We developed flDPnn, state-of-the-art predictor of disorder and disorder functions from protein sequences. Extensive empirical assessment in the CAID experiment and on an independent and low-similarity test dataset show that flDPnn offers accurate predictions of disorder, fully disordered proteins and four common disorder functions. Ablation analysis suggests that the high predictive quality stems from the innovations applied to the predictive inputs, including extended sequences profile and protein-level feature encoding. This finding is supported by the fact that the difference between the results of flDPnn and fIDPlr models in CAID is not very large²⁹. These models use the same inputs and differ only in the predictive model that they utilize, i.e., deep neural network in flDPnn vs. logistic regression in flDPlr. This suggests that the type of the model used has relatively modest influence on the predictive performance. Another key advantage of flDPnn is the use of runtime-efficient tools to derive the inputs. In particular, we used PSI-BLAST search on the small SwissProt database and fast IUPred and the single-sequence version of PSIPRED to achieve a good compromise between speed and accuracy. Consequently, the entire prediction process that produces disorder and disorder function predictions takes only about 5 to 10 s per protein, making flDPnn one of the fastest disorder predictors²⁹. This fact was highlighted in the recent article that summarizes CAID results where the authors noted fIDPnn is at least an order of magnitude faster than its close competitors⁶¹. In the nutshell, flDPnn has pushed beyond the limits of the current disorder and disorder function predictors to provide accurate, fast and comprehensive collection of disorder and disorder function predictions.

We provide standalone code for flDPnn at https://gitlab.com/sina.ghadermarzi/fldpnn and a docker container at https://gitlab.com/sina.ghadermarzi/fldpnn_docker. Moreover, we also offer a convenient webserver version of flDPnn at http://biomine.cs.vcu.edu/servers/flDPnn/. We plan to further extend the scope to other disorder functions, such as lipid, metal and small molecule interactions, when the amount of the experimental data becomes sufficient to train and test these models.

Methods

Datasets

The flDPnn predictor was designed, trained and tested before CAID on the 745 experimentally annotated proteins from the DisProt 7.0 database⁵³. We divided these proteins at random into three disjoint datasets: the training dataset (445 proteins) to train the machine-learning models, the validation dataset (100 proteins) to set hyper-parameters of the trained models, and the test dataset (200 proteins) to compare performance with the current disorder and disorder function predictors.
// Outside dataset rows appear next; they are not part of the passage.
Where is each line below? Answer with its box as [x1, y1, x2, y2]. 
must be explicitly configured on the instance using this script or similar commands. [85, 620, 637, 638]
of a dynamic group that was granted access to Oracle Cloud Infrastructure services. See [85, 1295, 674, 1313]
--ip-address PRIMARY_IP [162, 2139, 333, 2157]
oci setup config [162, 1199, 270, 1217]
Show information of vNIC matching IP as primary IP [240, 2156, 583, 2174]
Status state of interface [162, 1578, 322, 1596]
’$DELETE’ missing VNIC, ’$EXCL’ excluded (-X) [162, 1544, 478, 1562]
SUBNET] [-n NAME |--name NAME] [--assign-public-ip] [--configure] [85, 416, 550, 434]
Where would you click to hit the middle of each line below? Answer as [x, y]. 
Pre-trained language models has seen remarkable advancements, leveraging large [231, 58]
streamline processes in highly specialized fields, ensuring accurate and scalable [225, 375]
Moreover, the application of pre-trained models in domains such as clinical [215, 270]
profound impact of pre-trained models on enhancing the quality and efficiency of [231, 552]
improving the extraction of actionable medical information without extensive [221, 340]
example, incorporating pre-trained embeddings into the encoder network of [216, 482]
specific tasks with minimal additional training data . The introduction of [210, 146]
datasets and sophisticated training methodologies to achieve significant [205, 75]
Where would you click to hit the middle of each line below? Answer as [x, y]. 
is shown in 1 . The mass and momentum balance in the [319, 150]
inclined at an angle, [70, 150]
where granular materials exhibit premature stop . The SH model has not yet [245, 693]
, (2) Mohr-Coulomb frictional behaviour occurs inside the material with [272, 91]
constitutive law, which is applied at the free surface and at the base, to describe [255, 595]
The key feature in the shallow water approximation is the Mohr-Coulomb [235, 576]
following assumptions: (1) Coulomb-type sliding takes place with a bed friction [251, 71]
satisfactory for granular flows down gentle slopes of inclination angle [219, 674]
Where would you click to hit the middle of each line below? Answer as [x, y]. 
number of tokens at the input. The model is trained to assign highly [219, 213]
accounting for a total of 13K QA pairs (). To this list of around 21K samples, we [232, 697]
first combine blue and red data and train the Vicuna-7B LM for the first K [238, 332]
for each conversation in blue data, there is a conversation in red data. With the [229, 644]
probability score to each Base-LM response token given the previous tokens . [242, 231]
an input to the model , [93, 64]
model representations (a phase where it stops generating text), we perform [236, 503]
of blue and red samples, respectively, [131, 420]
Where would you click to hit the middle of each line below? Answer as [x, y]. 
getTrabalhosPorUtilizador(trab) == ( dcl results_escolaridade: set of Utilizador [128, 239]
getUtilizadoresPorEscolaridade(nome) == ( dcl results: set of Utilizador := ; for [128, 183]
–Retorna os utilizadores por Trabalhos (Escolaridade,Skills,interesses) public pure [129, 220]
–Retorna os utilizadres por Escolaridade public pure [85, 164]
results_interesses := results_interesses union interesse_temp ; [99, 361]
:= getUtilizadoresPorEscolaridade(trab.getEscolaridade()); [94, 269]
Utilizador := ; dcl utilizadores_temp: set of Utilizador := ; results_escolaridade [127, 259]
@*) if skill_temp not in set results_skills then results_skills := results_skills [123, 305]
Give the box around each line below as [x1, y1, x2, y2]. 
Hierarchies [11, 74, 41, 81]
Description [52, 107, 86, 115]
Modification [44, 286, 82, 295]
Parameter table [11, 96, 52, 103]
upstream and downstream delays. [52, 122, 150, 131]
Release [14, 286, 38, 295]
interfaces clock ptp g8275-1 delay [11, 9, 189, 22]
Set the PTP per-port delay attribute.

Next, we clustered the combined set of 200 test and 445 training proteins using the CD-HIT algorithm with 25% sequence similarity⁶². We removed the test proteins that are in clusters that include any of the training proteins. The resulting test dataset includes the remaining 176 test proteins that consequently share <25% sequence similarity to the training proteins. This was motivated by a recent study that shows that lack of the sequence similarity reduction results in overestimation of the predictive performance due to the potential overfitting²⁴. flDPnn participated in the CAID experiment where 32 disorder predictors were evaluated on a blind set of 646 proteins. Experimental data for these proteins is consistent with the DisProt format and was unavailable to the developers of these predictors. However, these proteins were not filtered for their similarity to the training datasets of the participating disorder predictors. Similar to CAID and other comparative assessments^25,26, amino acids in these test proteins were labeled as structured unless they were experimentally annotated as disordered. Disorder function annotations were extracted from DisProt^12,53. The CAID dataset is available on the DisProt website at https://www.disprot.org/. The training, validation and test datasets are available at http://biomine.cs.vcu.edu/servers/flDPnn/.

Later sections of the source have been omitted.